After every transformation or remedial measure, we should diagnoze the model to check the model assumptions are satisfied.
par(mfrow=c(2,2))
plot(quadratic_model)
We observe that the departure from the linear relationship assumption has been reduced. However, there still seems to be heteroscedasticity and non-normal error terms. Let us verify this with statistical tests.
#F test for lack of fit
anova(quadratic_model, full_model)
Analysis of Variance Table
Model 1: mpg ~ horsepower + I(horsepower^2)
Model 2: mpg ~ as.factor(horsepower)
Res.Df RSS Df Sum of Sq F Pr(>F)
1 389 7442.0
2 299 4702.8 90 2739.3 1.9351 1.897e-05 ***
---
Signif. codes: 0 '***' 0.001 '**' 0.01 '*' 0.05 '.' 0.1 ' ' 1
Even though the model still fails the linearity test, the extent of violation is reduced as the \(p\)-value is now of the order of \(10^{-5}\) instead of \(10^{-14}\).
# Breusch-Pagan test
bptest(quadratic_model)
studentized Breusch-Pagan test
data: quadratic_model
BP = 34.528, df = 2, p-value = 3.179e-08
The quadratic model has a more severe heteroscedasticity as compared to the linear model based on the \(p\)-value.
shapiro.test(quadratic_model$residuals)
Shapiro-Wilk normality test
data: quadratic_model$residuals
W = 0.98268, p-value = 0.0001214
The severity of departure from normality has been reduced in the quadratic model.
4.6.2 Addressing heteroscedasticity
Let us address the heteroscedasticity assumption.
We can see from the diagnostic plot of the quadratic model that the error variance is higher for higher fitted values. A possible way to resolve this is to transform the response \(Y\) using a concave function such as log(\(Y\)) or \(\sqrt{Y}\). Such a transformation results in a greater amount of shrinkage of the larger responses, leading to a reduction in heteroscedasticity. Let us try the log(\(Y\)) transformation to address heteroscedasticity.
<- lm(log(mpg)~horsepower+I(horsepower**2), data = auto_data)
log_model par(mfrow=c(2,2))
plot(log_model)
Based on the plot of residuals against fitted values, heteroscedasticity seems to be mitigated to some extent.
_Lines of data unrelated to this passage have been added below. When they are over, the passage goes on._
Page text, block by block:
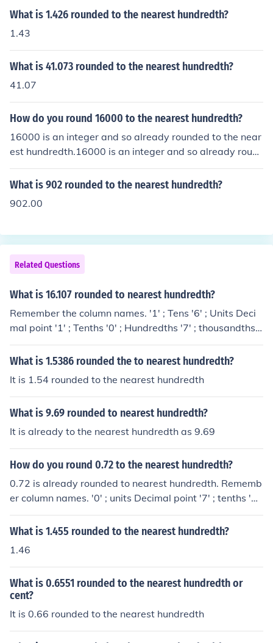
What is 1.426 rounded to the nearest hundredth?
1.43
What is 41.073 rounded to the nearest hundredth?
41.07
How do you round 16000 to the nearest hundredth?
16000 is an integer and so already rounded to the near
est hundredth.16000 is an integer and so already roun
ded to the nearest hundredth.16000 is an integer and s
o already rounded to the nearest hundredth.16000 is a
dth.
What is 902 rounded to the nearest hundredth?
902.00
Related Questions
What is 16.107 rounded to nearest hundredth?
Remember the column names. '1' ; Tens '6' ; Units Deci
mal point '1' ; Tenths '0' ; Hundredths '7' ; thousandths.
We need to check and adjust as necessary the 'hundred
ths' column. We inspect the 'thousandths' column ; next
r greater, then we add '1' to the hundredths column , an
d ignore everything else to the right. In this case, the tho
usandths column is '7' ( greater than 5), so we add '1' t
o the hundredths column 0 + 1 = 1 Hence 16.11 The An
s or integers, for the number to adjusted, inspect the ne
xt number to the right. If less than '5' the given number r
emains as read. If 5 or greater, then add ;1; to the given
number. In all cases ignore all other numbers to the righ
t. E.g. 16.10499999.... remains as 16.10 #But 16.1050
0001111.... is 16.11 You just ignore the '9' and '0'
What is 1.5386 rounded the to nearest hundredth?
It is 1.54 rounded to the nearest hundredth
What is 9.69 rounded to nearest hundredth?
It is already to the nearest hundredth as 9.69
How do you round 0.72 to the nearest hundredth?
0.72 is already rounded to nearest hundredth. Rememb
er column names. '0' ; units Decimal point '7' ; tenths '2'
; hundredths. NB The next digit to the right would be ' t
housandths'.
What is 1.455 rounded to the nearest hundredth?
1.46
What is 0.6551 rounded to the nearest hundredth or
cent?
It is 0.66 rounded to the nearest hundredth
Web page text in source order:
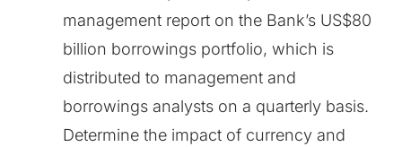
management report on the Bank’s US$80
billion borrowings portfolio, which is
distributed to management and
borrowings analysts on a quarterly basis.
Determine the impact of currency and
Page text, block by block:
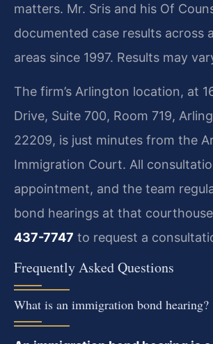
matters. Mr. Sris and his Of
documented case results across
areas since 1997. Results may
The firm’s Arlington location, at
Drive, Suite 700, Room 719,
22209, is just minutes from the
Immigration Court. All
appointment, and the team
bond hearings at that
437-7747 to request a
Frequently Asked Questions
What is an immigration bond hearing?
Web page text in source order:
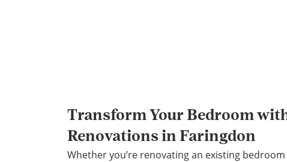
Transform Your Bedroom
Renovations in Faringdon
Whether you’re renovating an existing

Let us confirm with the statistical test.
bptest(log_model)
studentized Breusch-Pagan test
data: log_model
BP = 5.2023, df = 2, p-value = 0.07419
Assuming a significance level of \(5\%\), we do not reject the null hypothesis that the error variance is constant. Thus, the homoscedasticity assumption holds on the log transformed model.
The linear relationship assumptions seems to be satisfied. Let us check it via the \(F\) lack of fit test.
<- lm(log(mpg)~as.factor(horsepower), data = auto_data)
log_full_model anova(log_model, log_full_model)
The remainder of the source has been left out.